Tourists trying to make their own way out through Cairo airport have been blocked by widespread flight cancellations, with reports of "chaotic" scenes in the travel hub.

Most EU governments have urged people not to travel to Egypt. But so far only Bulgaria and Greece have begun to evacuate nationals in anticipation of worse to come. Azerbaijan, Canada, India, Iraq, Saudi Arabia, Turkey and the US have also begun evacuations, with the US set to fly people to Athens, Istanbul and Nicosia.

"As yet the situation has not reached the stage where we would necessarily be considering chartering planes and getting larger numbers out," a British foreign ministry spokesman told the BBC on Sunday.

The roll call of EU tourists currently in Egypt includes some 30,000 UK citizens, 15,000 Swedes, 10,000 French people, 3,500 Finns, 3,000 Dutch citizens, and 200 Bulgarians. Tourism accounts for some six percent of Egyptian GDP and one in eight jobs in the country.

In terms of international diplomacy, the leaders of France, Germany and the UK - the EU's three biggest foreign policy players - issued a joint statement on Saturday urging both protesters and Mr Mubarak to refrain from violence. "We urge President Mubarak to embark on a process of transformation which should be reflected in a broad-based government and in free and fair elections," the leaders said.

German foreign minister Guido Westerwelle told press in Berlin: "The German government stands by those who are calling for democracy and civil and human rights ... Nothing can return to the order of the day; nothing will be as it once was."

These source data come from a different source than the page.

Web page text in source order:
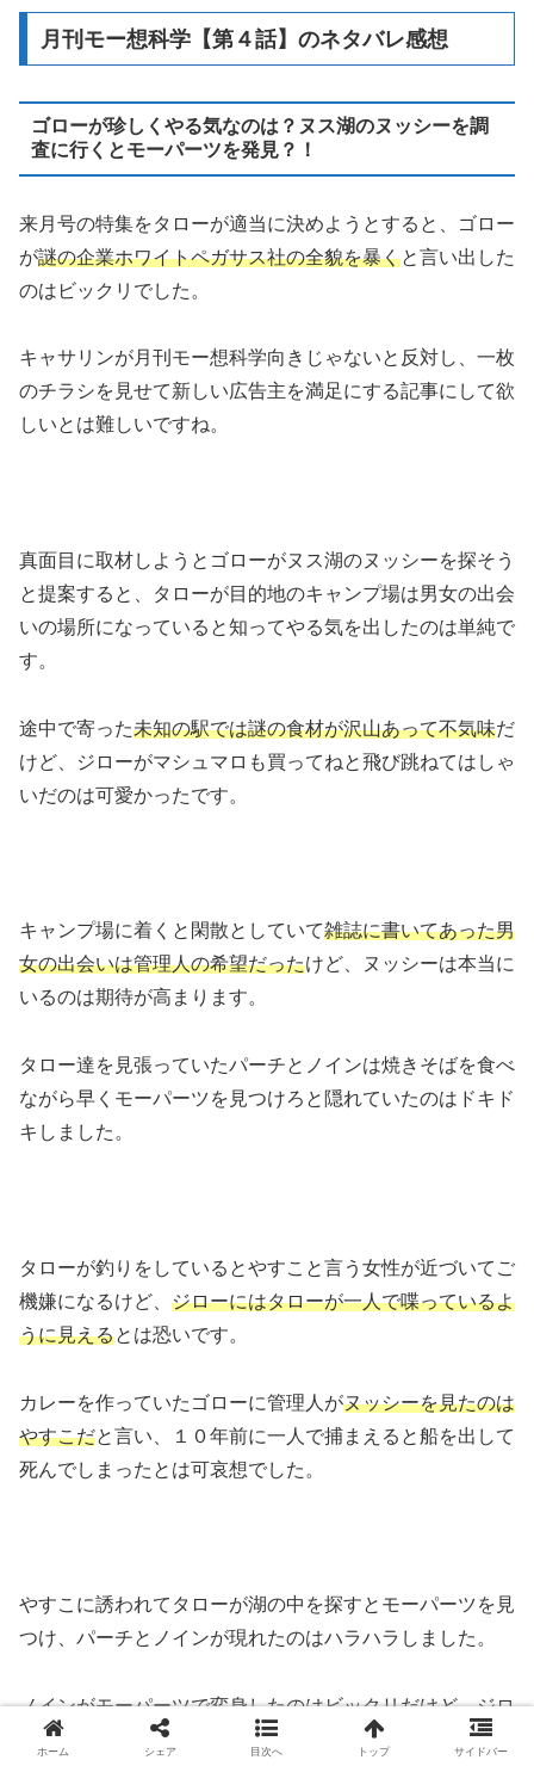
月刊モー想科学【第４話】のネタバレ感想
ゴローが珍しくやる気なのは？ヌス湖のヌッシーを調
査に行くとモーパーツを発見？！
来月号の特集をタローが適当に決めようとすると、ゴロー
が謎の企業ホワイトペガサス社の全貌を暴くと言い出した
のはビックリでした。
キャサリンが月刊モー想科学向きじゃないと反対し、一枚
のチラシを見せて新しい広告主を満足にする記事にして欲
しいとは難しいですね。
真面目に取材しようとゴローがヌス湖のヌッシーを探そう
と提案すると、タローが目的地のキャンプ場は男女の出会
いの場所になっていると知ってやる気を出したのは単純で
す。
途中で寄った未知の駅では謎の食材が沢山あって不気味だ
けど、ジローがマシュマロも買ってねと飛び跳ねてはしゃ
いだのは可愛かったです。
キャンプ場に着くと閑散としていて雑誌に書いてあった男
女の出会いは管理人の希望だったけど、ヌッシーは本当に
いるのは期待が高まります。
タロー達を見張っていたパーチとノインは焼きそばを食べ
ながら早くモーパーツを見つけろと隠れていたのはドキド
キしました。
タローが釣りをしているとやすこと言う女性が近づいてご
機嫌になるけど、 ジローにはタローが一人で喋っているよ
うに見えるとは恐いです。
カレーを作っていたゴローに管理人がヌッシーを見たのは
やすこだと言い、１０年前に一人で捕まえると船を出して
死んでしまったとは可哀想でした。
やすこに誘われてタローが湖の中を探すとモーパーツを見
つけ、パーチとノインが現れたのはハラハラしました。
ノインがモーパーツで変身したのはビックリだけど、ジロ
ーがタローと違って理性がある とは笑えました。
ホーム シェア 目次へ トップ サイドバー
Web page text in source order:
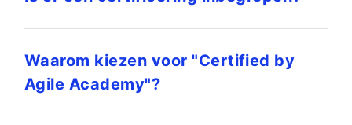
Waarom kiezen voor "Certified by
Agile Academy"?

The EU institutions in Brussels issued three separate statements.

European Parliament President Jerzy Buzek put an accent on freedom of assembly and communication. "Internet services and phone lines need to be accessible to all," he said. EU Council President Herman Van Rompuy underlined the need to free political detainees and said he is "deeply troubled." EU foreign relations chief Catherine Ashton mostly urged "calm and restraint," adding that EU foreign ministers will discuss the situation at a scheduled meeting on Monday.

US President Barack Obama took broadly the same line as France, Germany and the UK. "There must be reform - political, social, and economic reforms that meet the aspirations of the Egyptian people ... ultimately the future of Egypt will be determined by the Egyptian people," he said.

China and Israel have so far stood out in siding with Mr Mubarak.

"We hope Egypt will return to social stability and normal order as soon as possible," Chinese foreign ministry spokesman Hong Lei said on Sunday. The authoritarian country's censorship machine has blocked news and online discussion of events in north Africa.

Israeli leaders have kept silent. But a senior Israeli official told the country's Haaretz daily that the West is making a mistake. "The Americans and the Europeans are being pulled along by public opinion and aren't considering their genuine interests," the official said. "Even if they are critical of Mubarak they have to make their friends feel that they're not alone. Jordan and Saudi Arabia see the reactions in the West, how everyone is abandoning Mubarak, and this will have very serious implications."

The Egyptian protests come in the wake of a popular revolution in Tunisia and similar protests in Algeria, Jordan and Yemen, with Syria also showing concern the movement could spread.

The new Tunisian foreign minister, Ahmed Abderraouf Ounais, is to meet with the EU's Ms Ashton in Brussels on Tuesday. The Yemeni foreign minister is also in Brussels on Wednesday.